Wir hatten ein innenliegendes Bad gebucht und damit wohl das größte Zimmer erwischt. Es war mit 5 Betten ausgestattet, getrennt durch Vorhänge. Hatte ein wenig Jugendherbergsflair. Auch die Art, mit der man uns erläuterte, Kerzen wären im Zimmer nicht erlaubt - Taschenlampe sollte also jeder Reisende dabei haben, denn Stromausfälle gibt es hier recht häufig - und die Info, man müsse gegen sieben zum Essen erscheinen, bestätigten das Feeling. Im Essbereich mit Blick in die Schlucht gibt es den Gemeinschaftskühlschrank und ein Büchlein, in welches man seine Entnahmen selbst einträgt. Aber Achtung! Wie in jeder ordentlichen Jugendherberge wird die Tür zum Kühlschrank gegen 23:00 Uhr ohne Vorwarnung für den Zugriff verschlossen. Man sollte also eigene Vorräte anlegen, soweit man mit netten Mitreisenden mal ein längeres Abendschwätzchen halten will.

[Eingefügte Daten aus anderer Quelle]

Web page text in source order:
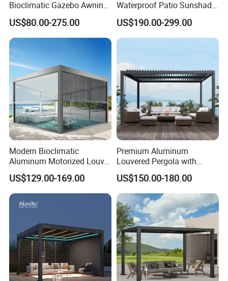
Company Profile
Founded in 1999, Foshan Xingji ALuminium
Co.,Ltd. is a leading manufacturer in
Guangdong, China, specializing inaluminum
doors,windows, curtain wals, and profiles. it
Bioclimatic Gazebo Awning
Aluminium Waterproof
Louvered Roof Pergola UK
House
US$80.00-275.00
Waterproof Patio Sunshade
Spring Electric Pool Garden
Furniture Gazebo USA
Commercial OEM Outdoor
Aluminum Louvered
US$190.00-299.00
Modern Bioclimatic
Aluminum Motorized Louver
Retractable Gazebo
Brackets Aluminium
Louvered Pergola
Waterproof Outdoor Garden
Manufacturer
US$129.00-169.00
Premium Aluminum
Louvered Pergola with
Stylish Wood Print Design
US$150.00-180.00
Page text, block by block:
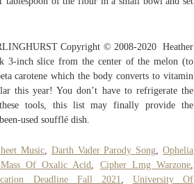
Copyright © 2008-2020  Heather
3-inch slice from the center of the melon (to
carotene which the body converts to vitamin
this year! You don’t have to refrigerate the
tools, this list may finally provide the
used soufflé dish.
Music, Darth Vader Parody Song,Ophelia
Of Oxalic Acid, Cipher Lmg Warzone,
Deadline Fall 2021, University Of
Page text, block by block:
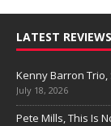
LATEST REVIEWS
Kenny Barron Trio,
July 18, 2026
Pete Mills, This Is
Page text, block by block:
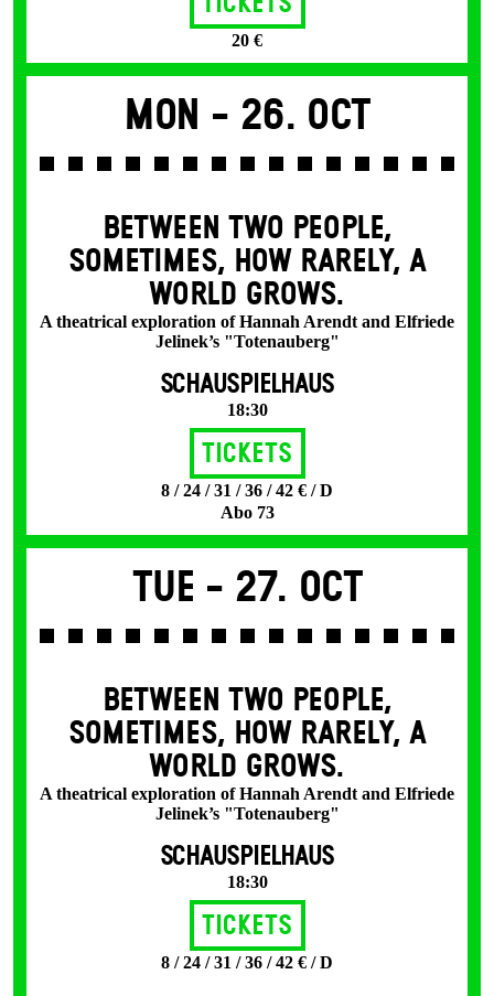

Da hier in diesem Adlerhorst offenbar hauptsächlich Wandervögel nur für kurze Zeit bleiben, um dann direkt weiter zu fliegen, ist alles auf eine kompakte Freizeitgestaltung ausgerichtet. Es gibt Routenpläne, die entliehen werden können oder von der Hotelchefin in jeder beliebigen Sprache erläutert werden, Lunchpakete und alle weiteren möglichen Tipps und Hilfestellungen. Organisiert wird quasi alles und prompt. Uns fehlte in der dennoch recht kleinen Anlage aber das familiäre Feeling und wir sehnten uns ein wenig zu unseren musizierenden vorherigen Gastgebern zurück. Abgefüttert und abgehakt fühlte man sich dort nie. Apropos abgefüttert. Sollte tatsächlich irgend eine lange Wanderung geplant sein, unbedingt irgendwo ein Lunch einnehmen. Das Frühstück besteht ausschließlich aus Marmeladen, einem relativ faden weißen Käse, einem guten Joghurt - der selbst gemacht ist - weißen Brötchen und einer Banane. Dazu gibt es frischen Saft, Kaffee und Tee, zu meinem Leidwesen aber nichts herzhaftes, wie Ei oder irgend eine Wurst. Nach drei Tagen haben wir uns Wurst in Dosen aus einem Mercado im Dorf gebunkert und zum Frühstück mitgenommen ... Das Abendessen im Ilhas ist abwechslungsreich, aber für ausgemergelte Wanderer nicht immer ausreichend und nicht immer geschmacklich das Richtige. Es wird - mit Ausnahme von vorher kundgetanen Sonderwünschen, wie Vegan etc., für alle das gleiche Essen bereitet und serviert, aber es besteht eben keine Möglichkeit der Nachbestellung. Unser erster Abend endete ziemlich hungrig und konnte nur mit mehreren Strela aus dem Herbergskühlschrank überstanden werden. Danach tasteten wir uns an den steilen dunklen Abhängen über die Treppen zu unserem Appartement - es war Stromausfall und wir hatten unsere Lampe im Zimmer.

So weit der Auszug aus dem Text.